Il est désormais possible de créer de parfaits fac-similés restaurés d’objets endommagés, comme les mains de la statue dans l’exemple ci-contre.

Permettre au public d’imprimer à domicile ses reproductions préférées

Dans certains musées, les visiteurs qui disposent d’une imprimante 3D peuvent télécharger directement les fichiers 3D pour les imprimer en 3D à leur domicile.

Ce système de licence est par exemple proposé par l’Institut d’Art de Chicago.

Pour cette utilisation, les imprimantes 3D à dépôt de filament fondu offrent souvent le meilleur rapport qualité prix, mais ne permettent que d’imprimer en 3D des objets en plastique.

Deux statuettes de la Vénus de Milo imprimées en 3D via des fichiers disponibles sur la plateforme Thingiverse.

Deux statuettes de la Vénus de Milo imprimées en 3D via des fichiers disponibles sur la plateforme Thingiverse.

Faciliter l'accès au patrimoine grâce à l'impression 3D

Amener le musée chez soi

Le développement de musées virtuels est porté par l’essor global de l’impression 3D, et notamment des scanners 3D.

La start-up lyonnaise Arskan a d’ailleurs capturé à l’aide de ses scanners 3D quelques trésors du musée des Beaux Arts de Lyon pour permettre une visite hors du commun. Le lancement de l’expérience en septembre 2015 (accessible via une connexion internet) fera du musée le premier établissement interactif 3D en virtualité réelle.

La reproduction de pièces rares étant rendue possible grâce à l’impression 3D, la fabrication de répliques à bas coût devrait s’intensifier et ainsi permettre de démocratiser l’accès au patrimoine mondial. C’est là une autre façon d’amener le musée chez soi et donc d’en faciliter l’accès.

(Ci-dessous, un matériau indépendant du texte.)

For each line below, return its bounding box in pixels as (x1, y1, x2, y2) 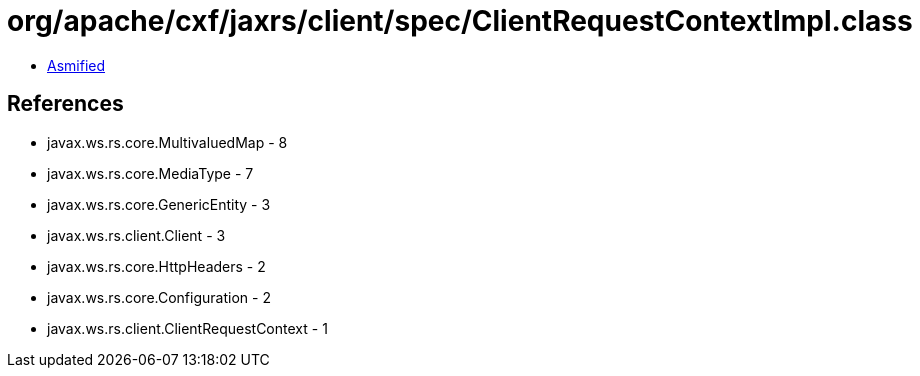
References (7, 91, 124, 117)
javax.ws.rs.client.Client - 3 (47, 226, 226, 244)
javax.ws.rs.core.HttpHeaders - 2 (47, 257, 266, 275)
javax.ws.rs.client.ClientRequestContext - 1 (47, 319, 328, 337)
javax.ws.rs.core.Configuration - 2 (47, 288, 271, 306)
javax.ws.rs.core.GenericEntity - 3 (47, 195, 271, 213)
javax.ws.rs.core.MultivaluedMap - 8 (47, 133, 288, 151)
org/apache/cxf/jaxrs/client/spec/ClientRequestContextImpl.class (7, 4, 913, 38)
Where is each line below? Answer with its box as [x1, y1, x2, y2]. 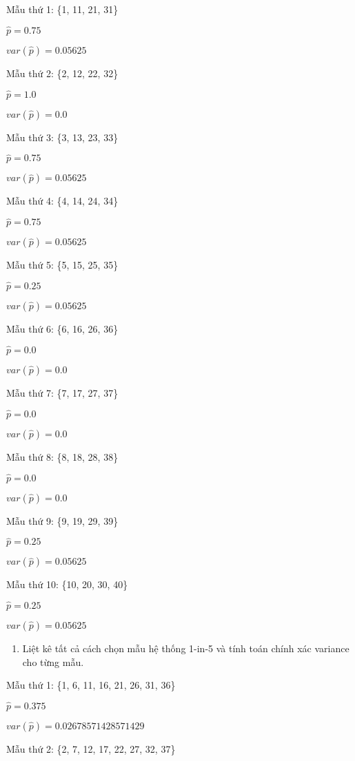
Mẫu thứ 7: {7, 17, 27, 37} [6, 385, 119, 399]
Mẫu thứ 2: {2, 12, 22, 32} [6, 65, 119, 80]
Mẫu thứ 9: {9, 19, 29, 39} [6, 513, 119, 528]
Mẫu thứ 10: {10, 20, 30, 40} [6, 577, 128, 592]
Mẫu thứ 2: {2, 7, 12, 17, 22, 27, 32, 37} [6, 742, 176, 756]
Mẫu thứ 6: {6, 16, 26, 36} [6, 322, 119, 336]
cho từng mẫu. [22, 654, 84, 669]
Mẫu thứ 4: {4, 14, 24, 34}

Télécharger et imprimer en 3D des oeuvres depuis son foyer

Naviguer parmi des centaines de pièces de musée et les imprimer en 3D

Les musées virtuels en ligne se retrouvent également en libre accès sur les plateformes de téléchargement. Des centaines d’oeuvres scannées en 3D sont proposées en libre accès pour être regardées, téléchargées et imprimées en 3D.

Les ressources qui proposent le plus fichiers 3D de musées et de patrimoine culturel sont les suivantes :

Sketchfab – Museums. Plus de 30 musées y proposent leur oeuvres, y compris les célèbres British Museum et The Metropolitan Museum of Art. Ces collections sont également visibles en Réalité Virtuelle grâce à une option dédiée proposée par Sketchfab.

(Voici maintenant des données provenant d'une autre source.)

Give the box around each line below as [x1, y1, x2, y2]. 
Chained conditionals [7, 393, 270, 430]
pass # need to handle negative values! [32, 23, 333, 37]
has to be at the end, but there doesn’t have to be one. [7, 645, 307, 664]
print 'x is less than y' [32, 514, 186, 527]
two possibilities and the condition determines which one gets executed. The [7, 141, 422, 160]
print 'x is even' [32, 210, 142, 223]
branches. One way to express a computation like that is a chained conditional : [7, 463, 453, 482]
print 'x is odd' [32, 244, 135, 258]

> MyMiniFactory – Scan The World. Des milliers de fichiers 3D garantis directement imprimables en 3D. Ces fichiers sont issus de scans 3D d’objets, d’oeuvres et de collections présents partout dans le monde.

> African Fossils. Des scans 3D haute résolution de fossiles classées par période temporelle et type (humanoides, animaux, outils). En plus de l’endroit précis où ils ont été découverts le site renseign également sur l’histoire du fossile. Une ressource éducative gratuite puissante et complète sur le sujet.

> MorphoSource. MorphoSource est un projet qui vise à permettre aux chercheurs d’organiser en ligne leurs ressources 3D et de les mettre à disposition de leurs collègues. Les formats disponibles incluent notamment tiff, dicom, stanford ply, et stl. Il est possible de naviguer les fichiers 3D en triant par Institution, Taxonomie, Bibliographie et Projet.

Exemple : Le musée Ninive de Mossoul

L’artiste iranienne Morehshin Allahyari s’est engagée dans la reproduction en 3D des sculptures millénaires détruites au Musée Ninive de Mossoul par les djihadistes de Daech.

Accompagnée dans ses recherches par des experts universitaires américains et iraniens, elle a redessiné en trois dimensions les sculptures qui avaient été détruites.

Son travail s’est appuyé sur la documentation restante des œuvres millénaires irakiennes.

L’artiste entend proposer ces fichiers de façon libre et accompagnés d’une série de textes originaux, afin que chacun puisse les imprimer en 3D chez soi, histoire que les œuvres perdurent encore à travers les siècles…

Reproduction grâce à l'impression 3D du Roi Uthal. Crédits : Morehshin Allahyari.

Reproduction grâce à l’impression 3D du Roi Uthal. Crédits : Morehshin Allahyari.